BEGIN

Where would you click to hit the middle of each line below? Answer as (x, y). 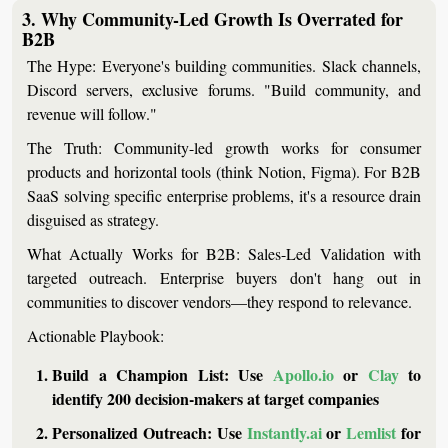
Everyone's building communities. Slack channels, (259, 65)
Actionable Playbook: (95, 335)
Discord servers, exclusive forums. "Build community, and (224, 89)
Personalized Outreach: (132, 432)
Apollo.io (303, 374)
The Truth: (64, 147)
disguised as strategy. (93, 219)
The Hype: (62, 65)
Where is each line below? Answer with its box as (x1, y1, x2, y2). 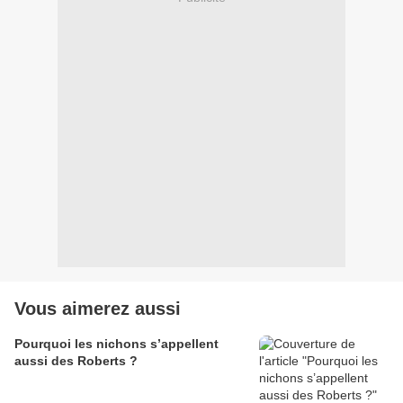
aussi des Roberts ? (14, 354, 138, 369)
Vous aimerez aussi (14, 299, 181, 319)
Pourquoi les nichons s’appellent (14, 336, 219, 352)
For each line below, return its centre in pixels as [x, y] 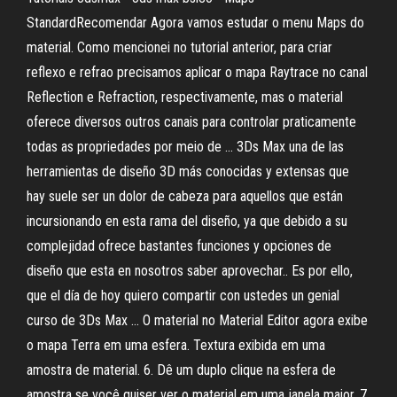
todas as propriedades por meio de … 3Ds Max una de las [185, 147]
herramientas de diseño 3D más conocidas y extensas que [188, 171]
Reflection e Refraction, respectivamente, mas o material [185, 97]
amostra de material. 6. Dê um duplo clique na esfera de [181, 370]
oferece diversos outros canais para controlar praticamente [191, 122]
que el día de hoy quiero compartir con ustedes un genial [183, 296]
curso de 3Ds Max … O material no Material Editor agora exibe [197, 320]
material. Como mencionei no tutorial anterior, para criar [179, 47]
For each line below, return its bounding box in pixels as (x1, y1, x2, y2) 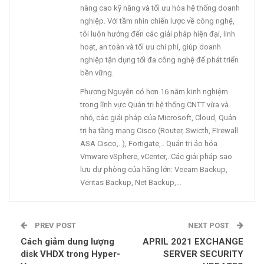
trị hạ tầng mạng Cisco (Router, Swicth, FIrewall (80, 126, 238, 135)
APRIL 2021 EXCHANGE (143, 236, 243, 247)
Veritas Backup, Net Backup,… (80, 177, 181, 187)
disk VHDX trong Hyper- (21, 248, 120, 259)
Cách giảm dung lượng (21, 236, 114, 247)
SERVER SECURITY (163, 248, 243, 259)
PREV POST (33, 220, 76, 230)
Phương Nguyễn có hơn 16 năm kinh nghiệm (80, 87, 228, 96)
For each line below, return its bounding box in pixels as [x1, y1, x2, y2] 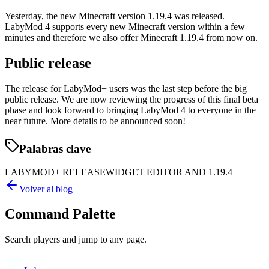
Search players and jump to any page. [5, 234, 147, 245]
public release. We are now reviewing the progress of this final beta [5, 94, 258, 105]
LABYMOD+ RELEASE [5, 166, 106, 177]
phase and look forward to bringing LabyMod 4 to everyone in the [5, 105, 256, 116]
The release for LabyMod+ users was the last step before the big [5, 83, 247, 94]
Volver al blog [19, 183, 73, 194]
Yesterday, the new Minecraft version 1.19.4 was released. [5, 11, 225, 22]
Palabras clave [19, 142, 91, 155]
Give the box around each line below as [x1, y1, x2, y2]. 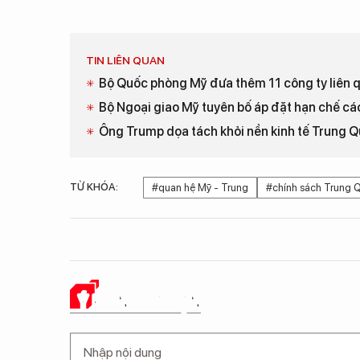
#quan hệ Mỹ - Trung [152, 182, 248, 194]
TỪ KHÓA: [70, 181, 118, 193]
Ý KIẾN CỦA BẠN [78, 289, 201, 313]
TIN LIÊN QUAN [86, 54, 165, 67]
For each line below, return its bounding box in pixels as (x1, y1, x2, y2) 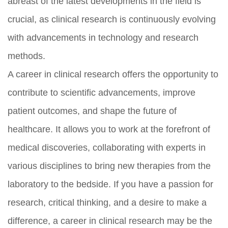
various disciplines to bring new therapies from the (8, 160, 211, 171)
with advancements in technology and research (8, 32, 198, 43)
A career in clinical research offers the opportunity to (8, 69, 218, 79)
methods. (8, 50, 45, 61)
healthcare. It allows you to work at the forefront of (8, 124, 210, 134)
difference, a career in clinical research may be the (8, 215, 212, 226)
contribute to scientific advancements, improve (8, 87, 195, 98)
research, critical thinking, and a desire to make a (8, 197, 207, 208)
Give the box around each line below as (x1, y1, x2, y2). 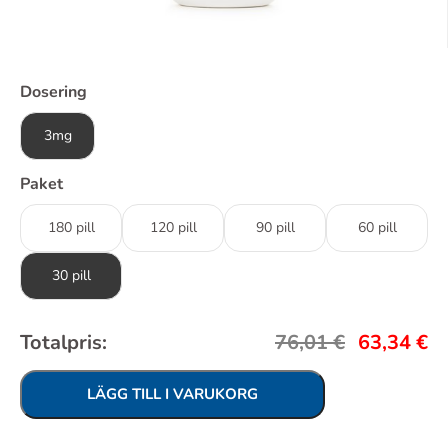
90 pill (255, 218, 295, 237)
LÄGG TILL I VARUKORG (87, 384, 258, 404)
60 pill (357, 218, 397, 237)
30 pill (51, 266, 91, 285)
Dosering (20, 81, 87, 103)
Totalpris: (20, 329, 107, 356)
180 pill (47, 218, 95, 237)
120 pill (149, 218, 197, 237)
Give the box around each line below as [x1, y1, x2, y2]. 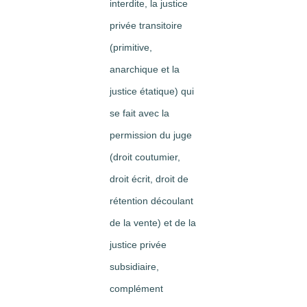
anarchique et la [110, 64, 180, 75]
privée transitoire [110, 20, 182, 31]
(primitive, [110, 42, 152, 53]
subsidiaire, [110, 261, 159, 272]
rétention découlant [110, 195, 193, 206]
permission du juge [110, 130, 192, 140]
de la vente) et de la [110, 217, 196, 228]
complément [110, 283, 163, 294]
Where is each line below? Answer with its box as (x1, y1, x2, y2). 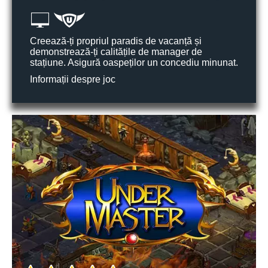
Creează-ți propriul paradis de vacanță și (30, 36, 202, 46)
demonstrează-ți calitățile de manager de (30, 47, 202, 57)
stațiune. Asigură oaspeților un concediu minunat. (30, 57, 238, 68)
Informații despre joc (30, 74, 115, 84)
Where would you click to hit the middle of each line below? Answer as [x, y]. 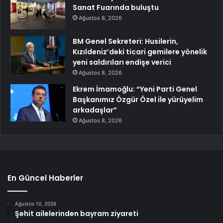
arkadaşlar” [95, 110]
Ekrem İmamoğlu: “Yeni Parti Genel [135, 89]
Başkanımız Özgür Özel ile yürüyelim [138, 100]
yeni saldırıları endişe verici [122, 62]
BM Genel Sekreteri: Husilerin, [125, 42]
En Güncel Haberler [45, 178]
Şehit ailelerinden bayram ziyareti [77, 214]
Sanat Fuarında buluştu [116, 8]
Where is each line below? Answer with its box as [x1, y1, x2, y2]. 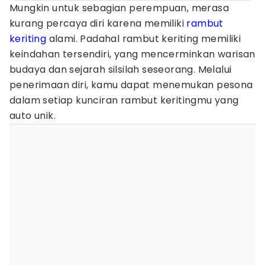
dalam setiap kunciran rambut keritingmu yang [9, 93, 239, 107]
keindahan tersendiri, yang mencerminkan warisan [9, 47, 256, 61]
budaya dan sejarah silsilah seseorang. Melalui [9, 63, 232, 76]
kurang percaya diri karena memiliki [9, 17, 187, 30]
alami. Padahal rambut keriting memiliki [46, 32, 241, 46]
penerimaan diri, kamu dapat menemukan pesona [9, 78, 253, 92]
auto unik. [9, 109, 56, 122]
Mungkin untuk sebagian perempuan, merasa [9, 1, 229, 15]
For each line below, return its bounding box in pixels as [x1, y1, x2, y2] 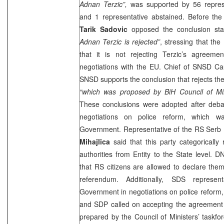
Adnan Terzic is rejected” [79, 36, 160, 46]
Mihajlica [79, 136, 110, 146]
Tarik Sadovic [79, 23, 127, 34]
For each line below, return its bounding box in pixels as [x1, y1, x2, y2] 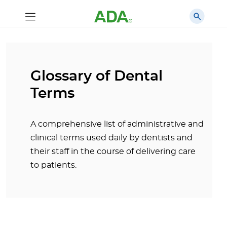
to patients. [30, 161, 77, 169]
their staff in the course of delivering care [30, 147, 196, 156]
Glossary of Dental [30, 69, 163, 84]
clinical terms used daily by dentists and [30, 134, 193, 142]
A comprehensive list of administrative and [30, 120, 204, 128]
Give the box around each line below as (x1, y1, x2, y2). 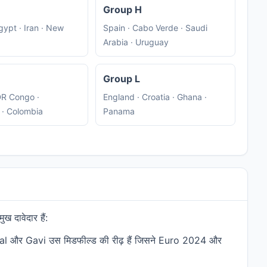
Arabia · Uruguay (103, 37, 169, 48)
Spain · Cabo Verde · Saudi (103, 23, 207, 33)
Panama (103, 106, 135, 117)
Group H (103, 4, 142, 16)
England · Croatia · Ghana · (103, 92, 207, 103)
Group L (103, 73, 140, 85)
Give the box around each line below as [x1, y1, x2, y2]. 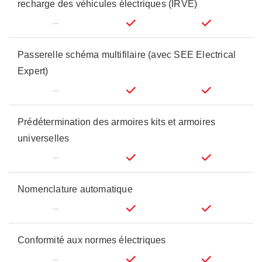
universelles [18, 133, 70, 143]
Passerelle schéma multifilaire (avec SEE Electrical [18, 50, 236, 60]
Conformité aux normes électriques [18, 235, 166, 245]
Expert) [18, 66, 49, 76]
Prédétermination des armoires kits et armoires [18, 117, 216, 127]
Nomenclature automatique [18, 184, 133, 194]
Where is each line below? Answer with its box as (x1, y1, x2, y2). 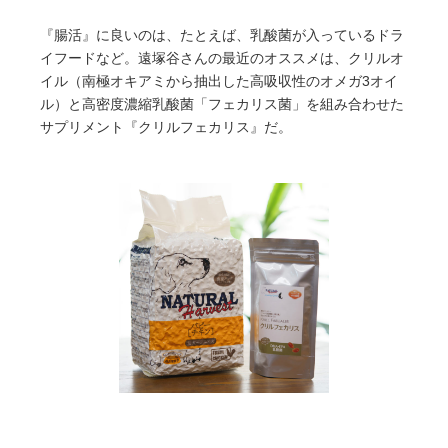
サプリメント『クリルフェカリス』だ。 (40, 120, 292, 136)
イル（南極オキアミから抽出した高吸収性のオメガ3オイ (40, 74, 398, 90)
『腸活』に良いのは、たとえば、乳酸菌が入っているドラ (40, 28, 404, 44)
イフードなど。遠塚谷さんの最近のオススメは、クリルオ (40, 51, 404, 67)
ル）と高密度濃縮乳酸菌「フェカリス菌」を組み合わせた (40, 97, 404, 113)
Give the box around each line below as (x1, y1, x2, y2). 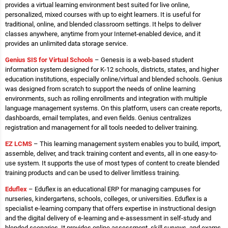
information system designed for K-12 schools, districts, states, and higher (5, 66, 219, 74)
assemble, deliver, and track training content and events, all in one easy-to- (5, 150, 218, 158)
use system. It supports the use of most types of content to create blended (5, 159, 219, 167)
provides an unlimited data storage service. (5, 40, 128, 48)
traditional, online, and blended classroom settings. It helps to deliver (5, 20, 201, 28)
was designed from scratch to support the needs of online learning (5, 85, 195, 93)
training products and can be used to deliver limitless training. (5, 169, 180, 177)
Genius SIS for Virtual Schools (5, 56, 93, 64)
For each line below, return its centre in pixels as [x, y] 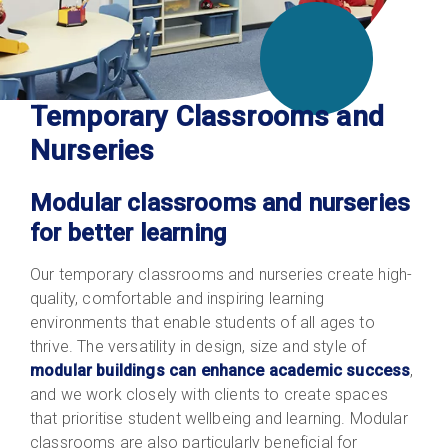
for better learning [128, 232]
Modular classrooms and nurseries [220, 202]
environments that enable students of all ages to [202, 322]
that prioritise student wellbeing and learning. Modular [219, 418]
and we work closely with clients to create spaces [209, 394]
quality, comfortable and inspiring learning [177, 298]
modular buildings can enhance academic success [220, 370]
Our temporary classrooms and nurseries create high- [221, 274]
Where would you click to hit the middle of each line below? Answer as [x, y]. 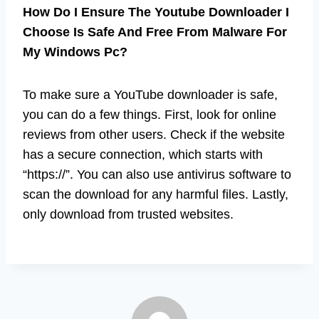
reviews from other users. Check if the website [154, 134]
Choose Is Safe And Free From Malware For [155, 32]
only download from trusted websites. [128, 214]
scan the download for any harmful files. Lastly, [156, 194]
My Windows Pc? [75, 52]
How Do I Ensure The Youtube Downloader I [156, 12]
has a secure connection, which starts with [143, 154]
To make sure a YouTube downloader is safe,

END

### Problem to solve
Could you copy each line in the listing above that includes the word "Genel"?

### Solution for this exercise
Ekrem İmamoğlu: “Yeni Parti Genel [135, 89]
BM Genel Sekreteri: Husilerin, [125, 42]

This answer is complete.